Extracted records
▼▼▼
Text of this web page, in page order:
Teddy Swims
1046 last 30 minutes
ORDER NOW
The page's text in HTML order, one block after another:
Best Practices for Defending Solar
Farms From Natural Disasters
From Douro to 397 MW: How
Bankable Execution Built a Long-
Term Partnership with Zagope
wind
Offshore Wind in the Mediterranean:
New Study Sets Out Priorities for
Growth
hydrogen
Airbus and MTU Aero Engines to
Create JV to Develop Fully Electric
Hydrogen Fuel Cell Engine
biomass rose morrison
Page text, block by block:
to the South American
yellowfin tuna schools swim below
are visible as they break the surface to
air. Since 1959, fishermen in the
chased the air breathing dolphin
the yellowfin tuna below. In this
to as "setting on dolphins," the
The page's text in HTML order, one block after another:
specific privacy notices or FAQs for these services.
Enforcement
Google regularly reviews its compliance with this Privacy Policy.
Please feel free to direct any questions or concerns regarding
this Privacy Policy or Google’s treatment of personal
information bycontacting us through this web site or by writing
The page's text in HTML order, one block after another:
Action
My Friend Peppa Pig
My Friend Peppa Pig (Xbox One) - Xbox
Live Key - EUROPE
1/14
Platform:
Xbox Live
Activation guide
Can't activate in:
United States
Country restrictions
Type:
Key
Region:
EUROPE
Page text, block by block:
▲▲▲
### WORK INSTRUCTIONS
All of the data needs to be repeated exactly.

### ANSWER BELOW
Text of this web page, in page order:
Teddy Swims
1046 last 30 minutes
ORDER NOW
The page's text in HTML order, one block after another:
Best Practices for Defending Solar
Farms From Natural Disasters
From Douro to 397 MW: How
Bankable Execution Built a Long-
Term Partnership with Zagope
wind
Offshore Wind in the Mediterranean:
New Study Sets Out Priorities for
Growth
hydrogen
Airbus and MTU Aero Engines to
Create JV to Develop Fully Electric
Hydrogen Fuel Cell Engine
biomass rose morrison
Page text, block by block:
to the South American
yellowfin tuna schools swim below
are visible as they break the surface to
air. Since 1959, fishermen in the
chased the air breathing dolphin
the yellowfin tuna below. In this
to as "setting on dolphins," the
The page's text in HTML order, one block after another:
specific privacy notices or FAQs for these services.
Enforcement
Google regularly reviews its compliance with this Privacy Policy.
Please feel free to direct any questions or concerns regarding
this Privacy Policy or Google’s treatment of personal
information bycontacting us through this web site or by writing
The page's text in HTML order, one block after another:
Action
My Friend Peppa Pig
My Friend Peppa Pig (Xbox One) - Xbox
Live Key - EUROPE
1/14
Platform:
Xbox Live
Activation guide
Can't activate in:
United States
Country restrictions
Type:
Key
Region:
EUROPE
Page text, block by block:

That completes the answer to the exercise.